The stats_class method is just sugar for:
class Choose include Statisticus end
Meaning, stats_class :choose is the same as above.
To do something which I defined locally, I write an R lib (my_obj.r):
my_obj <- function(n,x) choose(n,x)
This is a trivial example. It defines a function called my_obj in the R runtime. Now, with the same syntax, I can write something like:
stats_class :my_obj MyObj.call(49,6) # => 13983816.0
The example is trivial, we're just passing things to the R function choose. But the power is pretty interesting. If you have R files written per function, then you can just dump all that code in a subdirectory or in ~/.statisticus somewhere, and Statisticus will slurp it up and use it automatically.
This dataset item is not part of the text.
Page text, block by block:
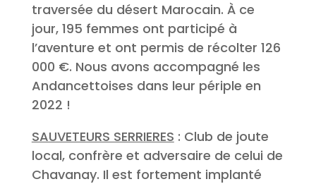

Now, if you want to do something more interesting with an R library, if you create a file, some_code.r, and put in it:
anything_else <- function(x) x
Now, you'll need a smarter class to handle the underlying code:
class SomeCode
def process(x)
r.anything_else(x)
end
end
SomeCode.call(123)
# => 123
This introduces an interesting concept. The process method is the default method (coming from TeguGears) for running a chunk of code. The r method is available inside of there to refer to the R runtime. Any code can be sent to or taken from the R runtime. Many steps can be incorporated, which may make sense sometimes. This is a useful approach if you have code that has many functions in it, and you want to access each one with its own Ruby class.
There are a few more tools that may be generally useful:
- stats: a command-line program for starting Irb with Statisticus running in it
- calc/Calc.call('...'): sugar for sending something directly to the R runtime.
Statisticus is built on top of TeguGears, which means you have or can expect:
- memoized method calls
- composable method calls
- a thread pool for running concurrent code
- each method implementing an observable pattern, so that method results can be broadcast across threads, processes, and machines
- a messaging back bone for distributed code
You should be able to install Statisticus with:
sudo gem install davidrichards-statisticus
Dependencies are R, RSRuby, and TeguGears.
Anyway, let me know of any questions or problems you may have. I'd be happy to work out more examples. Many examples are being included in Panorama, which should be more informative than this introduction.